[Records from a dataset]
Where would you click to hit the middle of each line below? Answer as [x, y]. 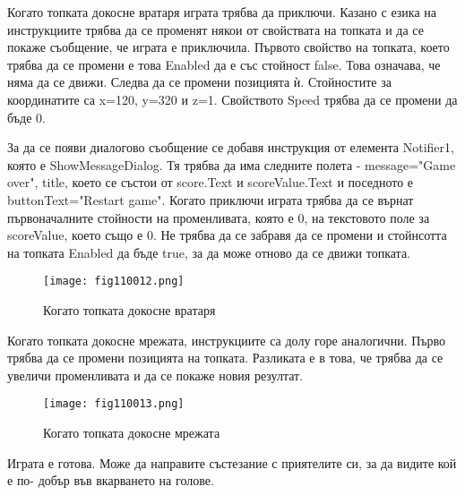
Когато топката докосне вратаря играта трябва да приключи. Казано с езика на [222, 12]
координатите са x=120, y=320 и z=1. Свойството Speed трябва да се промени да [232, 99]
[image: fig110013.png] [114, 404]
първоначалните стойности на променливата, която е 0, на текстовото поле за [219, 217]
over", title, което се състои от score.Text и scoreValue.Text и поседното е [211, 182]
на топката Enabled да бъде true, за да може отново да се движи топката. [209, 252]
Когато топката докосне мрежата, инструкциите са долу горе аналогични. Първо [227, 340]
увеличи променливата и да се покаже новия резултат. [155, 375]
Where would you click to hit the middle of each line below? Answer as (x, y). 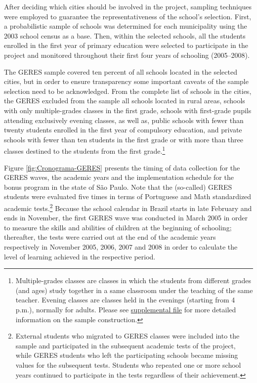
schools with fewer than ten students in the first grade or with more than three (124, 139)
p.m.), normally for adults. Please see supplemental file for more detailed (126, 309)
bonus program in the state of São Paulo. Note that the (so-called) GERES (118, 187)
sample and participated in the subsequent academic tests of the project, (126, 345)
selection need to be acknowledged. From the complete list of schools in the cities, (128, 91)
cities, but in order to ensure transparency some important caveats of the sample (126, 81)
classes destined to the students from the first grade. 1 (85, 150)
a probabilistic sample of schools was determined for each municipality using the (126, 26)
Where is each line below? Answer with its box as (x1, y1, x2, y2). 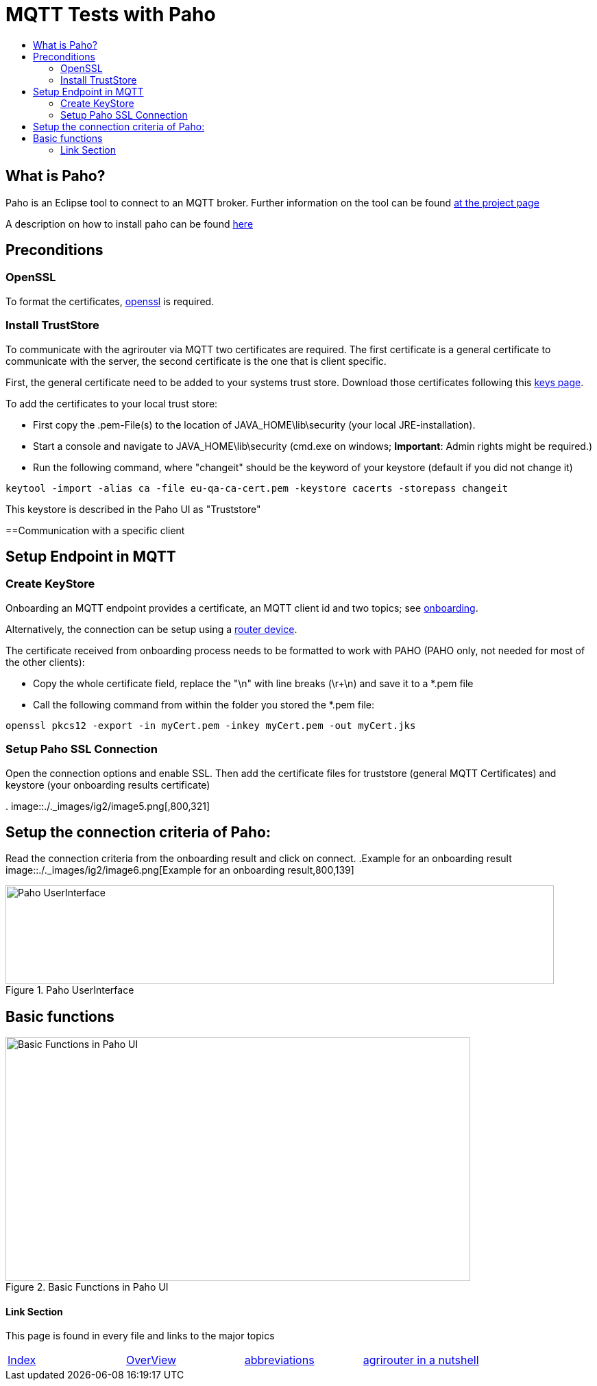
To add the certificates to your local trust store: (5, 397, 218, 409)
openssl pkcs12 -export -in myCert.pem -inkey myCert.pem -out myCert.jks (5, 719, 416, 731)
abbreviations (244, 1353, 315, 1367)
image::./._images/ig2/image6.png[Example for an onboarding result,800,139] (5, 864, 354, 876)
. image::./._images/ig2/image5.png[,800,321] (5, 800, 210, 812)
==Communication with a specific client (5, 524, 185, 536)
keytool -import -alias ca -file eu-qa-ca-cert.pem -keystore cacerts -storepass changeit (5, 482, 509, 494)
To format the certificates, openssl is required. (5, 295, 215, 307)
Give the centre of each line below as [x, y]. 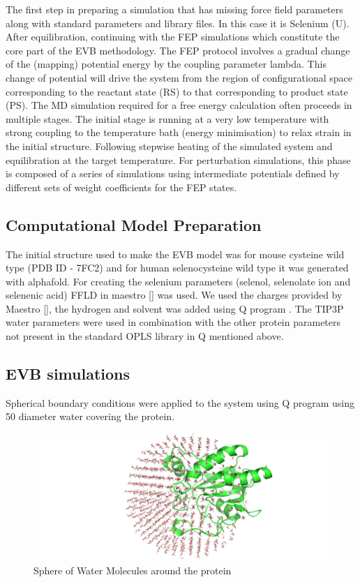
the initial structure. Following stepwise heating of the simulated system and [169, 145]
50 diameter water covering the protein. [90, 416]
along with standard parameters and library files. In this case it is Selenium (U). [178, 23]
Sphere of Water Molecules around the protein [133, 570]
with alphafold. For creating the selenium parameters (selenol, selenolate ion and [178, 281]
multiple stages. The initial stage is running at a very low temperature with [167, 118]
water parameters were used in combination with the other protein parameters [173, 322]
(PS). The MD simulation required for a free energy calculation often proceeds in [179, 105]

...

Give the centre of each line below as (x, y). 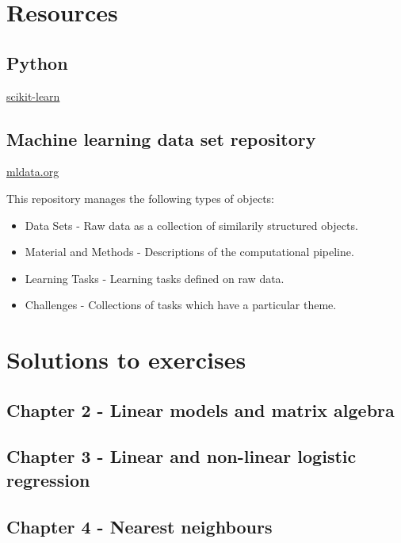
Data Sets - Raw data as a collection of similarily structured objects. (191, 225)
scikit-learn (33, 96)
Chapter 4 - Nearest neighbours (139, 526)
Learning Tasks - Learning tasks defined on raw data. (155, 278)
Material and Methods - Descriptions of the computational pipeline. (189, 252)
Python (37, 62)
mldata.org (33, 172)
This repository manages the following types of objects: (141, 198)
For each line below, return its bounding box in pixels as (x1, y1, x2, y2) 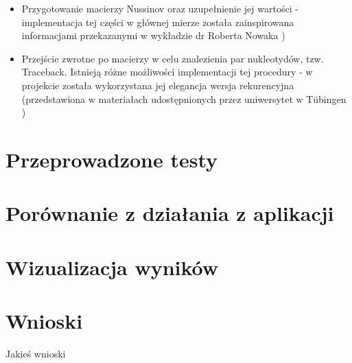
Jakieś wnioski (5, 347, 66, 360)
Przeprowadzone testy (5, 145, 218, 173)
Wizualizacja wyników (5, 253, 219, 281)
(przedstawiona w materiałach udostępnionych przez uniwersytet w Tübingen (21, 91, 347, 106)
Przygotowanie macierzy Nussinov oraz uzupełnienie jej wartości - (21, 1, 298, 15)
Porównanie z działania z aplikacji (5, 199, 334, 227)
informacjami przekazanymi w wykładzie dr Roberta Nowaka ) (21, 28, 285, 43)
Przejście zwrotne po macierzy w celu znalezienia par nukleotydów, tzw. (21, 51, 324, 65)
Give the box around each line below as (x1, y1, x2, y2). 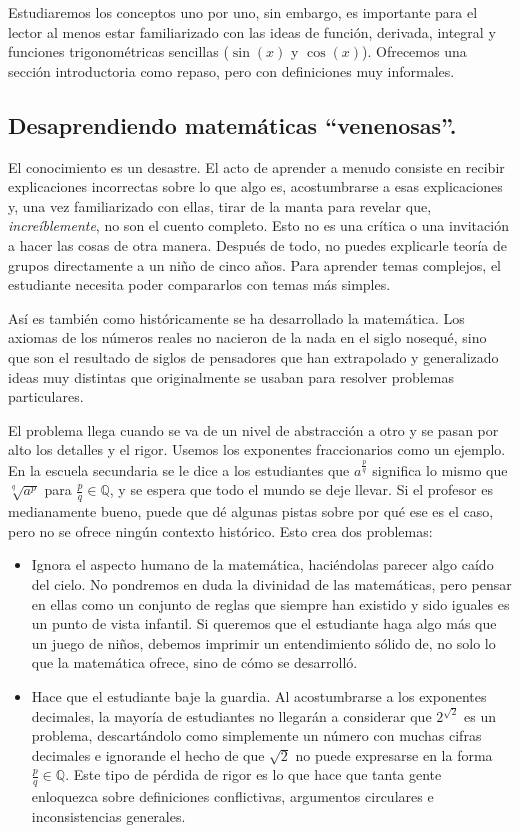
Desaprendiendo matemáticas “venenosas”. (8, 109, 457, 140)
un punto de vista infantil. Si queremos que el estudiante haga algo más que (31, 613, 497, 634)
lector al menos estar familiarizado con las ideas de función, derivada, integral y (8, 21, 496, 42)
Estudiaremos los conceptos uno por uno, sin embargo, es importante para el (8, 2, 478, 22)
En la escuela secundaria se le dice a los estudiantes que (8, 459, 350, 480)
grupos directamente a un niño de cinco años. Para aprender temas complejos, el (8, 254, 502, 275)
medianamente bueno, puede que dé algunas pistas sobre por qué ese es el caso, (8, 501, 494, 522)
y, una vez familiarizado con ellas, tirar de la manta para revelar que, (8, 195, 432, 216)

---

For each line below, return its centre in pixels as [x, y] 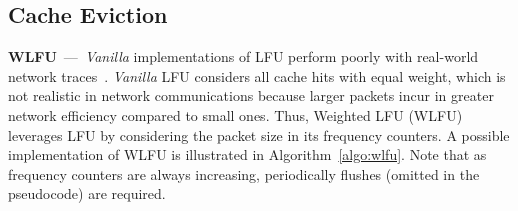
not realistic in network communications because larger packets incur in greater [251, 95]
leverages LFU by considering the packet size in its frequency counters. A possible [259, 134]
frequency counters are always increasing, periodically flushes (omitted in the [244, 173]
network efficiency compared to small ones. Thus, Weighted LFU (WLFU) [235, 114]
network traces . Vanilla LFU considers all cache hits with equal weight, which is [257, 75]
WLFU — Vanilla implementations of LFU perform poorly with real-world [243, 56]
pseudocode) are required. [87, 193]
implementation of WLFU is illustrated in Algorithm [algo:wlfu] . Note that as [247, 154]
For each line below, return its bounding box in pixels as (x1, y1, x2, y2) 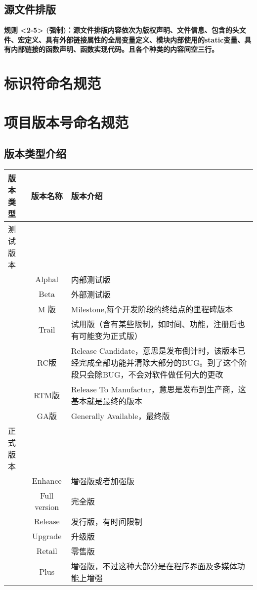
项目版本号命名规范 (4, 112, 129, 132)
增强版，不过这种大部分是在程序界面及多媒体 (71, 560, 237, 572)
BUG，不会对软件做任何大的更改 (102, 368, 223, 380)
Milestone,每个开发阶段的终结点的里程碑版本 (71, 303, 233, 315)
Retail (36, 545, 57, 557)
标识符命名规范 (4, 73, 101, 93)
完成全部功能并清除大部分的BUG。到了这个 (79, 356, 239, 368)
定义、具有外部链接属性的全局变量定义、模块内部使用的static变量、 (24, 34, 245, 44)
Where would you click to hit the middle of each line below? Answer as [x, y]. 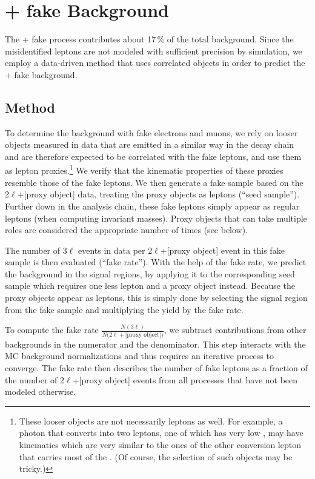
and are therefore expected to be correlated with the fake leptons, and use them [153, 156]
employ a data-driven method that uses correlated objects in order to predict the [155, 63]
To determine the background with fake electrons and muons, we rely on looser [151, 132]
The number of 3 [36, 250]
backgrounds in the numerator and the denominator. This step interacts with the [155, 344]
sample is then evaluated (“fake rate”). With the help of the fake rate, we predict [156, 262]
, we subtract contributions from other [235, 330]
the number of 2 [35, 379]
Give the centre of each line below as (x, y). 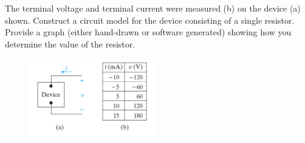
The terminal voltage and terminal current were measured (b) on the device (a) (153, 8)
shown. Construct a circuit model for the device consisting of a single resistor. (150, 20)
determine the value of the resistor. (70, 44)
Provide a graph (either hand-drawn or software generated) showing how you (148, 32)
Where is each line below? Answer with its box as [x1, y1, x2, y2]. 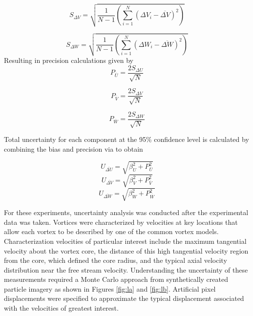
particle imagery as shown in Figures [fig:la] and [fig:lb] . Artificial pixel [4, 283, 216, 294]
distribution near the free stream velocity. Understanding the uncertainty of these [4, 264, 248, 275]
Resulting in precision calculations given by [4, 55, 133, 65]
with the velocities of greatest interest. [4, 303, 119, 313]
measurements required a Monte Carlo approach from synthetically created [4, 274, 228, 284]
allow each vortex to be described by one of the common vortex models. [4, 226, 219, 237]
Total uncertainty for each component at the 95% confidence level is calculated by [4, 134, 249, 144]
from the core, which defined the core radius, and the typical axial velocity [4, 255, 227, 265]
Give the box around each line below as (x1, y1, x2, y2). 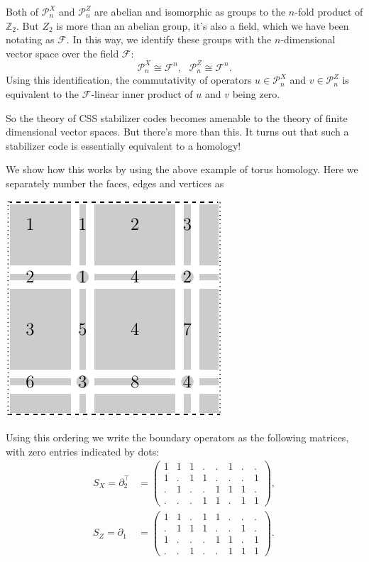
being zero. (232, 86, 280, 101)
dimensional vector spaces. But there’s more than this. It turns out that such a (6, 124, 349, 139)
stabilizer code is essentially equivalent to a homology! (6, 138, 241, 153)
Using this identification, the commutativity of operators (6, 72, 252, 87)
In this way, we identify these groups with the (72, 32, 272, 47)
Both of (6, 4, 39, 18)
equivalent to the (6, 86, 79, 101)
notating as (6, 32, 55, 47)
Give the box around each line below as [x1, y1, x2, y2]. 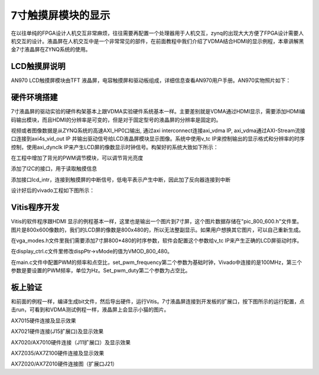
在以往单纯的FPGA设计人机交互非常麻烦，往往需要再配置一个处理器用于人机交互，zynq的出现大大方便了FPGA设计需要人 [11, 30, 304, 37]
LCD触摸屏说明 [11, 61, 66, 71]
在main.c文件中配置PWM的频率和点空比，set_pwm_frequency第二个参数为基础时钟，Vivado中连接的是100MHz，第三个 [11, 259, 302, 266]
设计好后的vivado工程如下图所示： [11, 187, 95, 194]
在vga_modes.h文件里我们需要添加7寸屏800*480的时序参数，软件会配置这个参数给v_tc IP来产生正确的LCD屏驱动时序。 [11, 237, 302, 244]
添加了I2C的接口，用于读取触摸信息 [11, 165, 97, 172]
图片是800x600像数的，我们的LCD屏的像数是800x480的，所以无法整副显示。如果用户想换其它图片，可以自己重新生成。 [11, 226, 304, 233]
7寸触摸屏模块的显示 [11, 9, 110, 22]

### Aim of the task
What should come back is an exact copy of the lines above from the line with "particle imagery as" to the line with "Using this identification, the", both included, minus the pictures.

### Written answer
particle imagery as shown in Figures [fig:la] and [fig:lb] . Artificial pixel [4, 283, 216, 294]
distribution near the free stream velocity. Understanding the uncertainty of these [4, 264, 248, 275]
Resulting in precision calculations given by [4, 55, 133, 65]
with the velocities of greatest interest. [4, 303, 119, 313]
measurements required a Monte Carlo approach from synthetically created [4, 274, 228, 284]
allow each vortex to be described by one of the common vortex models. [4, 226, 219, 237]
Total uncertainty for each component at the 95% confidence level is calculated by [4, 134, 249, 144]
from the core, which defined the core radius, and the typical axial velocity [4, 255, 227, 265]
Give the box around each line below as (x1, y1, x2, y2). 
being zero. (232, 86, 280, 101)
dimensional vector spaces. But there’s more than this. It turns out that such a (6, 124, 349, 139)
stabilizer code is essentially equivalent to a homology! (6, 138, 241, 153)
Using this identification, the commutativity of operators (6, 72, 252, 87)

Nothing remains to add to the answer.